**What you have to do:**
Check every line of the entries below for the word "اهداف", and copy the ones that have it.

(Input data Opens)

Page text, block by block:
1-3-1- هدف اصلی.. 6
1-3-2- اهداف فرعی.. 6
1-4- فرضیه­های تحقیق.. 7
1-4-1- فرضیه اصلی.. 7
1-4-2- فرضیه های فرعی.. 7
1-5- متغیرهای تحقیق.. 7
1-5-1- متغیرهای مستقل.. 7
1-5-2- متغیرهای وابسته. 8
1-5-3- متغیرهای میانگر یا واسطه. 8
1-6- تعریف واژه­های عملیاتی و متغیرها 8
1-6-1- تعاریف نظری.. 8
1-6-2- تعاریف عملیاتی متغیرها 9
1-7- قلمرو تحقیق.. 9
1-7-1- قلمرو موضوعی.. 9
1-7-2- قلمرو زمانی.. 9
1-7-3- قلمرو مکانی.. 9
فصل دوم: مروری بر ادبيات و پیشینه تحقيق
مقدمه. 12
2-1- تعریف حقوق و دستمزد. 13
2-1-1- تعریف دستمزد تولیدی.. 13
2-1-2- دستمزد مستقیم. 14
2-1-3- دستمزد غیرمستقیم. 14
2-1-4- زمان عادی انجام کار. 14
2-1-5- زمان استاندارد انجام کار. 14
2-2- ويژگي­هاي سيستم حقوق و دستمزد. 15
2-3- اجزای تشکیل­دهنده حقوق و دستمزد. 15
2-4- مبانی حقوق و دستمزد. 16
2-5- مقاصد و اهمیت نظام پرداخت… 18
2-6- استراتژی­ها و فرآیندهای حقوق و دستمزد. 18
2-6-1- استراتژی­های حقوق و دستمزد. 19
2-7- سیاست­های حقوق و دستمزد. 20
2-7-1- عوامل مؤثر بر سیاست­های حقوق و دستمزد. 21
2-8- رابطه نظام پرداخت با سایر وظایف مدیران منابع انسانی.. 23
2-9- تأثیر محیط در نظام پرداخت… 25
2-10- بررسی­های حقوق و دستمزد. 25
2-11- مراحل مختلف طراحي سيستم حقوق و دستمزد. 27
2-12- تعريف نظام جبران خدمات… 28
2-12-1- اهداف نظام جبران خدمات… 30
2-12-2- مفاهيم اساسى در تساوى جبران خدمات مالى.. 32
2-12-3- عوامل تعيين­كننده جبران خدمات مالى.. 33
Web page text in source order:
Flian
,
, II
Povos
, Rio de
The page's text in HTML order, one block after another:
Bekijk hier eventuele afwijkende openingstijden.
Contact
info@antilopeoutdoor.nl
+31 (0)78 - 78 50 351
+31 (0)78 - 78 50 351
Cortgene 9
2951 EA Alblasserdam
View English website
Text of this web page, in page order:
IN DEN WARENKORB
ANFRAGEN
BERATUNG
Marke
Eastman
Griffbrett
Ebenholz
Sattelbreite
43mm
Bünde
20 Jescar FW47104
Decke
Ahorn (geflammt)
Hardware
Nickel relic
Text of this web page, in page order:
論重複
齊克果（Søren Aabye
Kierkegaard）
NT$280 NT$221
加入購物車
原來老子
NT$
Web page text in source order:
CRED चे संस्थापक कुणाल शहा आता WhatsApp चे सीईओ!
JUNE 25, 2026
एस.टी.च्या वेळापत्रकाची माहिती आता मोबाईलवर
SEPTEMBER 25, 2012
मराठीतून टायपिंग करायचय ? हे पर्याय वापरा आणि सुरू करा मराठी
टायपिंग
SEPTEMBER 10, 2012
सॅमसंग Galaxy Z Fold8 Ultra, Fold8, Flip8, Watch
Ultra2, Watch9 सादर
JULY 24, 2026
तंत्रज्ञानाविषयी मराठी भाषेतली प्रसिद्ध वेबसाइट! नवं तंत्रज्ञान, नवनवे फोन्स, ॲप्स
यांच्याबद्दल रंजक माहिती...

(Input data Closes)

**Solution:**
1-3-2- اهداف فرعی.. 6
2-12-1- اهداف نظام جبران خدمات… 30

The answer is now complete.